Eva Rahmawati*: Impor Sayur Di Negeri Agraris, Sebuah Ironi

Opini600 Views

 

RADARINDONESIANEWS.COM, JAKARTA – Diapit dua benua (Asia dan Australia) dan dua Samudra (Hindia dan Pasifik), menjadikan Indonesia sangat subur. Bukan hanya subur, negeri ini juga mempunyai kekayaan alam berlimpah. Wajar jika sebagian besar penduduk Indonesia mempunyai pencaharian di bidang pertanian dan bercocok tanam. Sebutan negara agraris pun melekat untuk negeri ini.

Namun, semua itu tidak menjadikan negeri ini mampu menjaga ketahanan pangan. Buktinya, impor sayur dan buah-buahan masih tinggi.

Adalah Ekonom senior Universitas Indonesia Faisal Basri yang membukanya dalam diskusi daring, Jumat, 22 Mei 2020.

Menurut Faisal, adanya krisis akibat Covid-19 menunjukkan kurangnya ketahanan pangan di Tanah Air. Karena secara umum, impor pangan Indonesia selama ini tergolong tinggi. Apabila dikonversi ke rupiah, nilai impor sayur itu mencapai sekitar Rp 11,55 triliun dengan asumsi nilai tukar Rp 15.000 per dolar Amerika Serikat.

Faisal mengatakan impor sayuran tersebut paling banyak didatangkan dari Cina dan trennya terus menanjak.

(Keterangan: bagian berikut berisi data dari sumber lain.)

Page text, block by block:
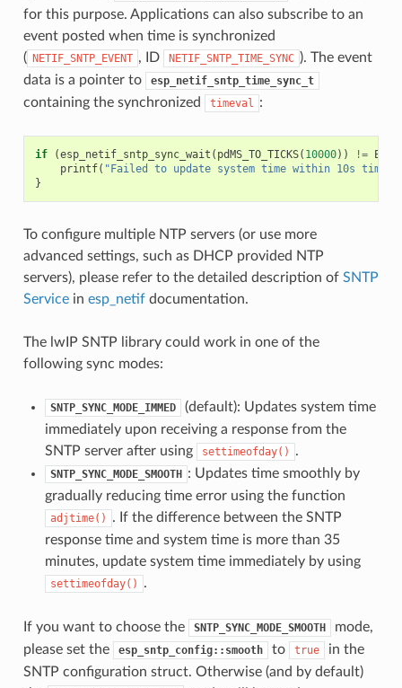
for this purpose. Applications can also subscribe to an
event posted when time is synchronized
( NETIF_SNTP_EVENT , ID NETIF_SNTP_TIME_SYNC ). The event
data is a pointer to
esp_netif_sntp_time_sync_t
containing the synchronized timeval :
if (esp_netif_sntp_sync_wait ( pdMS_TO_TICKS( 10000)) !=
printf( "Failed to update system time within 10s
}
To configure multiple NTP servers (or use more
advanced settings, such as DHCP provided NTP
servers), please refer to the detailed description of SNTP
Servicein esp_netifdocumentation.
The lwIP SNTP library could work in one of the
following sync modes:
SNTP_SYNC_MODE_IMMED
(default): Updates system time
immediately upon receiving a response from the
SNTP server after using
settimeofday() .
SNTP_SYNC_MODE_SMOOTH : Updates time smoothly by
gradually reducing time error using the function
adjtime()
. If the difference between the SNTP
response time and system time is more than 35
minutes, update system time immediately by using
settimeofday() .
If you want to choose the SNTP_SYNC_MODE_SMOOTH
mode,
please set the
esp_sntp_config::smooth to true
in the
SNTP configuration struct. Otherwise (and by default)

Selain sayuran, Indonesia juga tercatat sebagai importir buah-buahan. Berdasarkan data 2019, dalam setahun Indonesia bisa mendatangkan buah dengan total US$ 1,5 miliar atau senilai Rp 22,5 triliun. “Raja impor buah juga Indonesia, ini grafiknya naik seperti roket,” kata Faisal.

Hal ini sesuai dengan data Badan Pusat Statistik (BPS) yang mencatat, impor komoditas sayuran asal China membanjiri Indonesia selama bulan lalu. Nilainya mencapai USD75,37 juta, melonjak 219,31% atau tiga kali lipat dibandingkan Maret 2020 yang hanya USD23,60 juta. (sindonews.com, 15/5/20).

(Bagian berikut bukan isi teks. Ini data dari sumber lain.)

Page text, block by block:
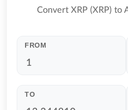
Convert XRP (XRP) to
FROM
TO
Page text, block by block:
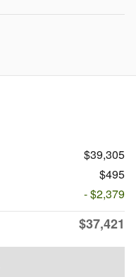
$39,305
$495
- $2,379
$37,421
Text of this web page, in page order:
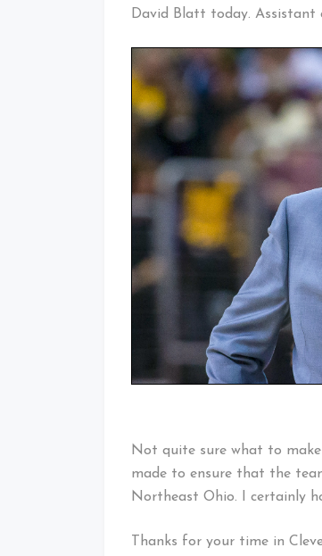
David Blatt today. Assistant
Not quite sure what to
made to ensure that the
Northeast Ohio. I certainly
Thanks for your time in
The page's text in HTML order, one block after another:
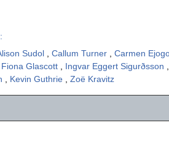
Sudol Callum Turner Carmen
Fiona Glascott Ingvar Eggert Sigurðsson
Kevin Guthrie Zoë Kravitz

Sistem Kapitalisme Membuka Peluang Impor Ugal-ugalan

Kementerian Perdagangan mengeluarkan aturan memperbesar keran impor gula, bawang putih dan bawang bombay. Agus Suparmanto Menteri Perdagangan beralasan saat ini terjadi kelangkaan dan kenaikan harga bawang putih mencapai lebih dari 60 persen. Langkah tersebut diklaim sebagai stabilisasi harga dalam rangka penanganan Covid-19.

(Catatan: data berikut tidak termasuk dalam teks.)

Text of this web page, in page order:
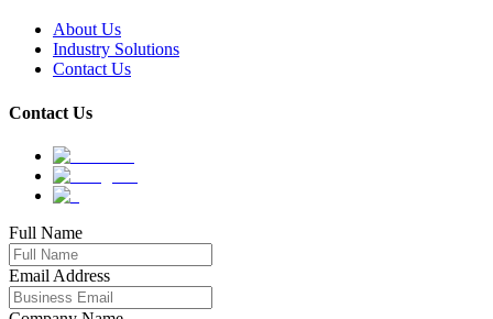
About Us
Industry Solutions
Contact Us
Contact Us
Full Name
Email Address
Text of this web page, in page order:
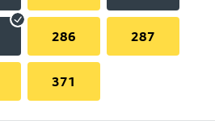
286 287
371

Di samping itu, Kementerian Perdagangan juga mengeluarkan aturan relaksasi izin impor, tertuang dalam Peraturan Menteri Perdagangan Nomor 27 Tahun 2020 tentang Perubahan atas Peraturan Menteri Perdagangan Nomor 44 Tahun 2019.

Relaksasi yang dimaksud, mencakup penghapusan larangan dan pembatasan pada importasi berupa rekomendasi impor produk hortikultura (RIPH) dan sSurat Persetujuan Impor (SPI).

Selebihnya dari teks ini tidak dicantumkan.